Someone who knows this better than anyone is Poppy Hill, the hugely likeable protagonist of The Tricky Business of Faerie Bargains, who was kidnapped off her family’s property in Montana in the 1880s and who only emerged back into what’s termed “Reality” after spending over a century cooking in the King’s castle.
She now works for Carter Lane, an entity set up by the US Government under a 1938 piece of legislation who regulate, by agreement of the fae and humans alike, who can enter into a contract and what kind of contract it can be.
They stand as the guardians of human interactions with the fae, who back this highly regulated system of contractual agreement after multiple millennia of simply taking what they want from people however they wanted led to them being essentially wiped out in Europe.

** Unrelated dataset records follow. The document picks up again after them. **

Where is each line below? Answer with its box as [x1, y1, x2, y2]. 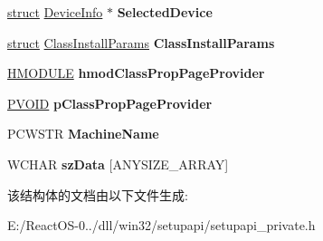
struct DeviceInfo [7, 3, 103, 21]
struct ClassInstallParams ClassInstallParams [7, 33, 275, 52]
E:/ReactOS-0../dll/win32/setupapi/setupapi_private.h [7, 216, 316, 235]
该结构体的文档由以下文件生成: [7, 185, 188, 204]
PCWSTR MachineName [7, 124, 159, 143]
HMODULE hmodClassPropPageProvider [7, 63, 265, 82]
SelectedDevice [117, 3, 213, 21]
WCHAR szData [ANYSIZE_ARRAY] [7, 154, 229, 173]
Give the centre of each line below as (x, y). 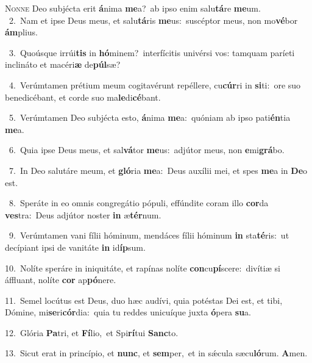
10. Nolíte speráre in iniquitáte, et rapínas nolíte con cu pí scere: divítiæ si (143, 268)
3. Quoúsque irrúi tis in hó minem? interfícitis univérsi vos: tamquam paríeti (152, 52)
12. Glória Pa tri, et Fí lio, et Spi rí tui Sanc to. (92, 332)
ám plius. (22, 32)
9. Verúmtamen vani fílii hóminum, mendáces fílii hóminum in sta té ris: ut (149, 235)
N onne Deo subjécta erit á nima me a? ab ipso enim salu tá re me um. (133, 8)
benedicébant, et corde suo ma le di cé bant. (83, 97)
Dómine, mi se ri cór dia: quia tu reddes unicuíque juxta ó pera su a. (128, 312)
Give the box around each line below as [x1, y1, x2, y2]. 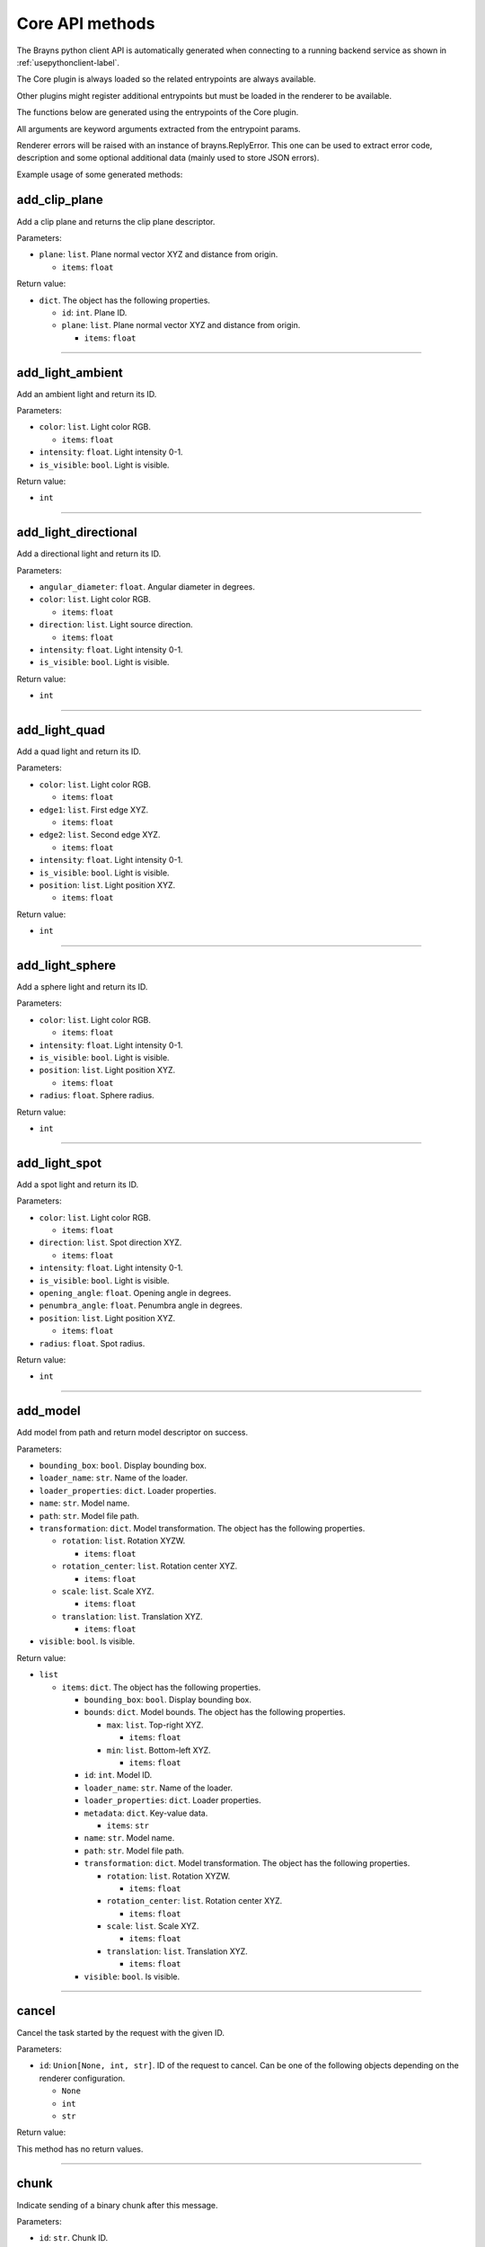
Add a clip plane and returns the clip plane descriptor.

Eager to escape the same fate in the United States to which many Europeans fae refugees fled, and all too aware that they are already hemmed in by iron spikes all across the country, which curb the spread of fae populations – the allegories to the way in which westward expansion of European settlement dispossessed the First Nations people of the U.S. are commented upon more than once – the fae yield to this contractual system lest they lose their last spread of homelands.

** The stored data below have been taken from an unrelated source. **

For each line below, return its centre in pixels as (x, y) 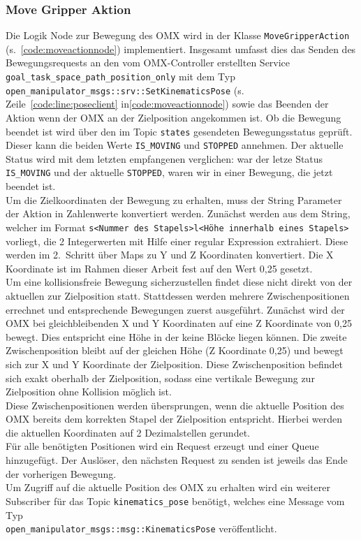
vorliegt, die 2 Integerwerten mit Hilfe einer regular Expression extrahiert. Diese (177, 241)
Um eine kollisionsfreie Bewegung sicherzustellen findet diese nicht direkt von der (179, 282)
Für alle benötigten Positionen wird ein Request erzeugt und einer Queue (162, 446)
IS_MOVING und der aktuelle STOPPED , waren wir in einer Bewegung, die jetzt (169, 172)
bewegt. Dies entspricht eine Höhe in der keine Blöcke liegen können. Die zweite (176, 336)
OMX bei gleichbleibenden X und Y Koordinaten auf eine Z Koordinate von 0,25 (179, 323)
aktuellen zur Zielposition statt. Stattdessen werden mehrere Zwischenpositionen (178, 295)
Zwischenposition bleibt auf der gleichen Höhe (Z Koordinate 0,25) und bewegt (175, 350)
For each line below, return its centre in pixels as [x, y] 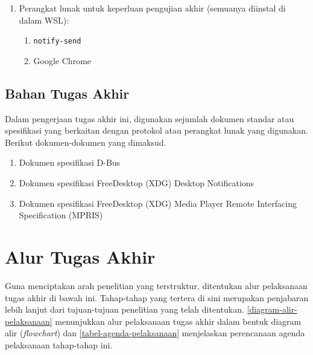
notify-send [57, 41]
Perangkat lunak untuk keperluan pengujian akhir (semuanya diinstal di [152, 8]
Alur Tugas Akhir [80, 256]
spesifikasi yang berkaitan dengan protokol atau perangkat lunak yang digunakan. [156, 130]
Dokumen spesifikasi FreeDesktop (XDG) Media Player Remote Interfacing [158, 203]
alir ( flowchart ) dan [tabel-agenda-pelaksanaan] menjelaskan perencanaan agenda [155, 333]
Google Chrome [62, 60]
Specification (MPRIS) [61, 215]
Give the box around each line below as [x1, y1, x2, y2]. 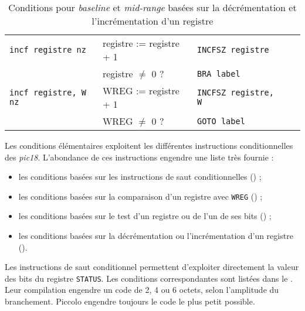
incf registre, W [9, 88, 86, 97]
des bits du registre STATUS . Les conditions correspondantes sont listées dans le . [5, 272, 293, 284]
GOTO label [197, 116, 245, 126]
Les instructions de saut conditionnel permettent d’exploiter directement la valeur [5, 261, 299, 273]
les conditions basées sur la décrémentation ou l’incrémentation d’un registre [18, 230, 293, 242]
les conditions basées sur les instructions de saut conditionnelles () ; [18, 170, 262, 183]
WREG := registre [102, 84, 179, 97]
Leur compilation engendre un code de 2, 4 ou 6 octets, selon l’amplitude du [5, 283, 279, 296]
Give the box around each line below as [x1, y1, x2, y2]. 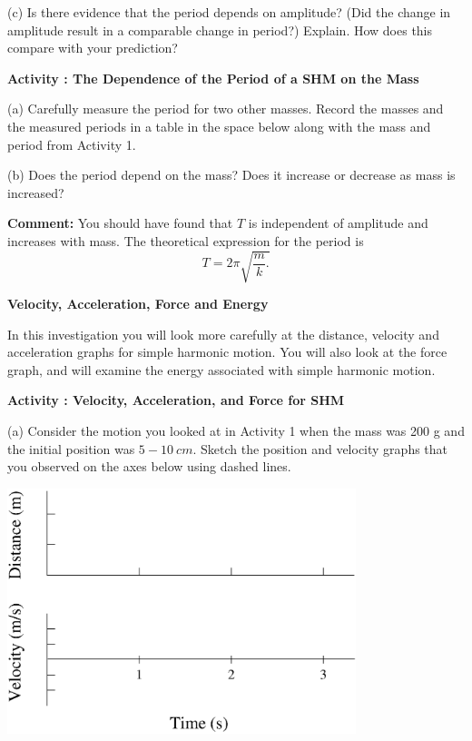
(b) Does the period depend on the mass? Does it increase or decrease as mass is [7, 165, 456, 184]
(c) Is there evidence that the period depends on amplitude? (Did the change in [7, 3, 451, 21]
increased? [7, 183, 64, 202]
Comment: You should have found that [7, 213, 233, 232]
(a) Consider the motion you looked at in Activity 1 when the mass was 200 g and [7, 421, 465, 440]
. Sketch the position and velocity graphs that [192, 439, 448, 458]
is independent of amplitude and [248, 213, 428, 232]
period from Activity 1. [7, 134, 136, 153]
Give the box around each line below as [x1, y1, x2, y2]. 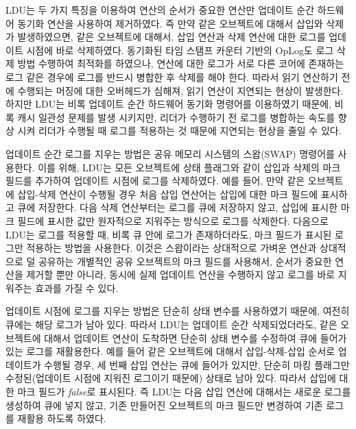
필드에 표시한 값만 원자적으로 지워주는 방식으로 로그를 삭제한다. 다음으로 [17, 213, 329, 228]
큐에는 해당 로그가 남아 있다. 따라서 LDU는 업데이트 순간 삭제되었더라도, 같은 [5, 317, 337, 332]
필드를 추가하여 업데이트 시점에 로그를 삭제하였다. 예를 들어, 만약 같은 [5, 173, 305, 188]
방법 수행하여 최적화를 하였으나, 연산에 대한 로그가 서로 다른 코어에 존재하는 [17, 56, 344, 71]
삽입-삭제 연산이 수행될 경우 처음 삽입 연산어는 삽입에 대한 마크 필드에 [17, 186, 318, 201]
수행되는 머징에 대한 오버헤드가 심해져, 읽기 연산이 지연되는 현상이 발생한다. [17, 83, 344, 97]
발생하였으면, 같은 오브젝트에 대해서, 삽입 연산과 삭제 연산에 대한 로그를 [17, 29, 326, 44]
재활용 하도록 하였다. [17, 411, 106, 426]
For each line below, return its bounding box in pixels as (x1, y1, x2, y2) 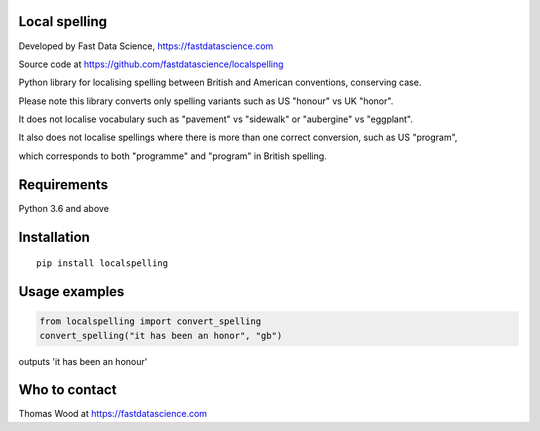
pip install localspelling (36, 258, 169, 269)
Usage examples (18, 283, 125, 300)
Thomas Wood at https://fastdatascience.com (18, 408, 208, 420)
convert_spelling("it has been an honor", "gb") (39, 330, 283, 341)
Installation (18, 228, 90, 245)
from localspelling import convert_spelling (39, 316, 262, 327)
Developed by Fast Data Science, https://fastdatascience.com (18, 40, 274, 52)
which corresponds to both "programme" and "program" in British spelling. (18, 150, 327, 162)
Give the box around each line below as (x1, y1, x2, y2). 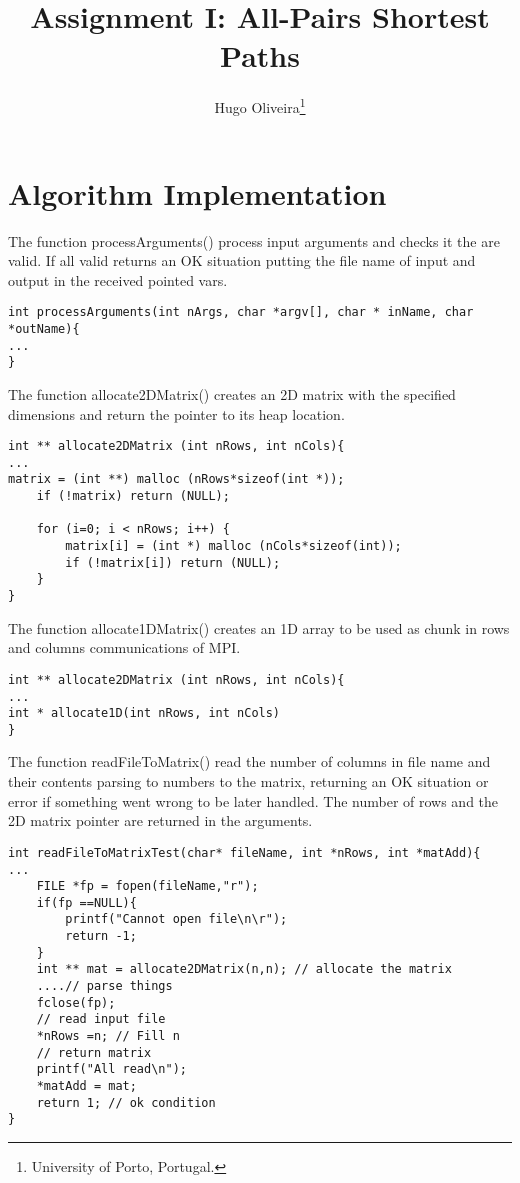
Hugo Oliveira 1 (214, 94, 306, 117)
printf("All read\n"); (36, 1062, 187, 1077)
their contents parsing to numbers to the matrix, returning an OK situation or (8, 771, 489, 792)
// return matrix (36, 1045, 152, 1060)
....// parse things (36, 979, 173, 994)
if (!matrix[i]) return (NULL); (65, 555, 281, 570)
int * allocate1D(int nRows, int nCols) (8, 706, 281, 721)
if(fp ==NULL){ (36, 895, 137, 910)
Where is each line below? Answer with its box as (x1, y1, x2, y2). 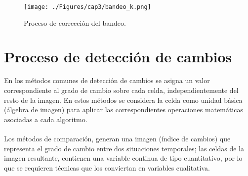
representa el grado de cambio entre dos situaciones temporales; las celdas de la (4, 143, 244, 153)
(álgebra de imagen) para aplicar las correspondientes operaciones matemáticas (4, 104, 243, 115)
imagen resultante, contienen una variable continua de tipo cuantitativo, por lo (4, 153, 243, 163)
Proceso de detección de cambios (4, 46, 232, 67)
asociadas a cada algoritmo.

But Carter Lane also exists to rehabilitate people like Poppy who arrive back in “Reality” with no real human aptitude and unable to function in a world of technology, much of which the fae rely on to sustain their own society.

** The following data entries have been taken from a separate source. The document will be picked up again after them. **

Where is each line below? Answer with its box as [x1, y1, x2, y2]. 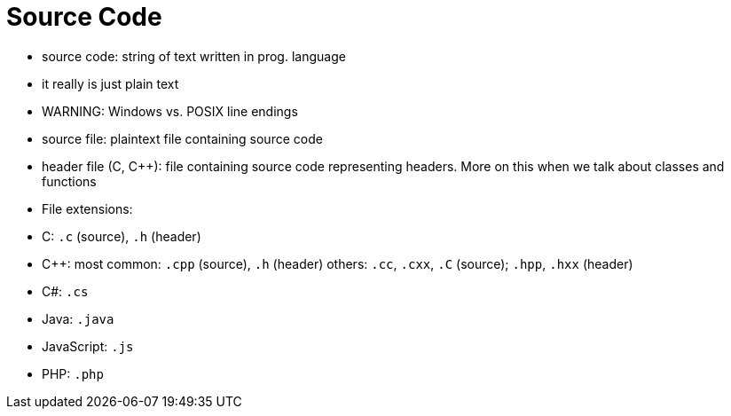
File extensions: [42, 200, 133, 216]
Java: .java [42, 310, 114, 326]
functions [42, 173, 97, 189]
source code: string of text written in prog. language [42, 48, 346, 64]
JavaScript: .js [42, 338, 134, 354]
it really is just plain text [42, 75, 179, 91]
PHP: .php [42, 365, 104, 381]
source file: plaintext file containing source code [42, 130, 323, 146]
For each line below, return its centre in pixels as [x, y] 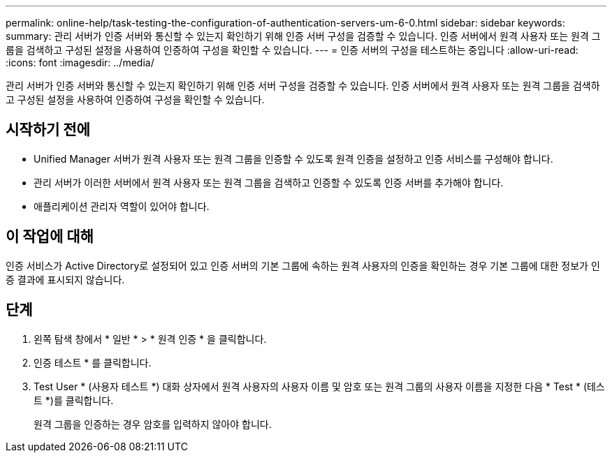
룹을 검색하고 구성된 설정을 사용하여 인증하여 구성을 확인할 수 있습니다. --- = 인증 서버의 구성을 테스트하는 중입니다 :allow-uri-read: [292, 50]
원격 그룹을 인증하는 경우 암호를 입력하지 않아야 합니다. [153, 424]
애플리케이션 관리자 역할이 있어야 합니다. [122, 206]
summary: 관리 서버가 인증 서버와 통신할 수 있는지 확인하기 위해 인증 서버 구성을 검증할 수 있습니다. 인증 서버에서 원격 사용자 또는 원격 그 [303, 36]
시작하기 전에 [48, 130]
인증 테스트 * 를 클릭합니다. [93, 362]
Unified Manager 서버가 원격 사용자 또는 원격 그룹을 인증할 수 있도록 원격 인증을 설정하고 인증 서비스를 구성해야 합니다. [293, 158]
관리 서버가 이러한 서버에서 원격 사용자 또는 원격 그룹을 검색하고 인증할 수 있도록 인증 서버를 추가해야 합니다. [269, 182]
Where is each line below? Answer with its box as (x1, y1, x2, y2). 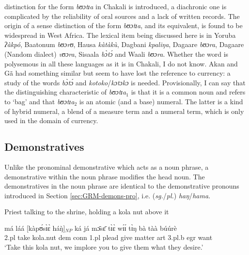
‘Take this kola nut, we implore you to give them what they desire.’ (4, 242, 203, 252)
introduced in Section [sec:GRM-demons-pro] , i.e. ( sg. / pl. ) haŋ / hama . (4, 190, 211, 200)
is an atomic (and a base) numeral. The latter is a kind (79, 96, 243, 106)
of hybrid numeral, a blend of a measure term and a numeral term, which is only (4, 106, 244, 116)
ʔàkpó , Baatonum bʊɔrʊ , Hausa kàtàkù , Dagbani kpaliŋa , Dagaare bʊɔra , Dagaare (4, 39, 244, 49)
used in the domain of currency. (4, 115, 98, 126)
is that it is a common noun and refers (131, 87, 246, 97)
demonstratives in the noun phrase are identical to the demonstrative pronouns (4, 181, 239, 191)
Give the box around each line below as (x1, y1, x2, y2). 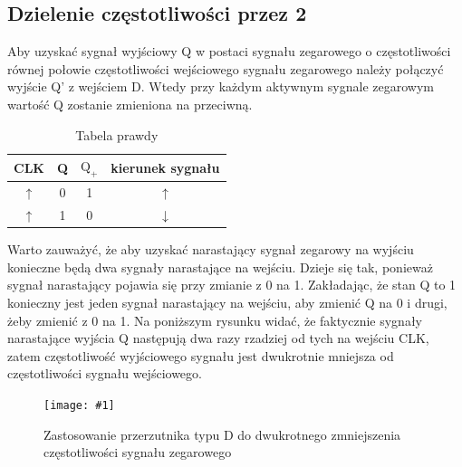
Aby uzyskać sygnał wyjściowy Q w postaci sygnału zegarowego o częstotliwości (7, 42, 451, 61)
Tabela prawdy (75, 125, 159, 144)
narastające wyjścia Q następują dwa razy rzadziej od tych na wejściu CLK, (7, 329, 429, 348)
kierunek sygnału (111, 157, 220, 176)
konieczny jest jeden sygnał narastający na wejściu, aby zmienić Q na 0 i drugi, (7, 292, 448, 311)
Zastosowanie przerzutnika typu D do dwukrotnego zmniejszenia (43, 424, 401, 443)
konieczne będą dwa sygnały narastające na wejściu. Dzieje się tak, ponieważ (7, 257, 433, 276)
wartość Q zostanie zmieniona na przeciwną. (7, 94, 253, 113)

We met the very lovely Poppy three years or so into her rehabilitative journey where she works alongside human legal people like her friend Gloria to make sure that contracts between the fae and humans are so watertight and devoid of easily twisted phrases that they former cannot mercilessly exploit the latter.
But then Poppy is caught up unwittingly in a deal gone wrong with her only way to fix things involving her returning to the “Otherside” where she has to battle capricious ex-boyfriends and supposed besties, political and military rivalries involving the various “courts” that govern fae life and a conspiracy which could see everything humans and fae have built up come tumbling down around them.
It’s here that The Tricky Business of Faerie Bargains thrives, spinning a story that twists and turns, which is full of light and adventure and a great deal of fun but also some fairly fierce darkness too.
Othersiders aren’t kind. It was absurd to think of them being nice. They demanded. They bargained. They offered favors [sic] in return for debt. I loved Elan, I trusted Sloan like family, but I would never expect either of them to go out of their way for me if they couldn’t get something in return.
What McCarty has created in the pages of The Tricky Business of Faerie Bargains is magical in every sense of the word.
The world-building is sprawling, vibrantly imaginative and compellingly thoughtful, the characters like Poppy but a great many others sparkle and leap off the page with fully-formed verve and the dialogue crackles with wit and cleverness and a buoyant sense of words being used as much as weapons as things of descriptive and emotional beauty.
Full to the brim with warmth and rich emotion, and mischievous sense of wicked delight, thanks in large part to Poppy’s ex Elan who means well but who can resist being a fae with all the manipulative inconsistency and self-servingness that involves, The Tricky Business of Faerie Bargains gives us a mythical world which you really don’t want to be a part of if you can help it with Carter Lane actively trying to persuade people not to journey to the “Otherside”.
Combining folklore and a delicious parody of the vagaries and blandness of the modern world, which protects things, yes but at what cost, The Tricky Business of Faerie Bargains is a supremely enjoyable joy to read, full of darkness and twisty-turny nasty intrigue, but also lightness and brightness and fun, a novel which you will want to return to but with a keen sense that the faeries that you knew from childhood are not the beings you thought they were.
And in the context of this wonderful piece of storytelling, that’s a very good thing indeed.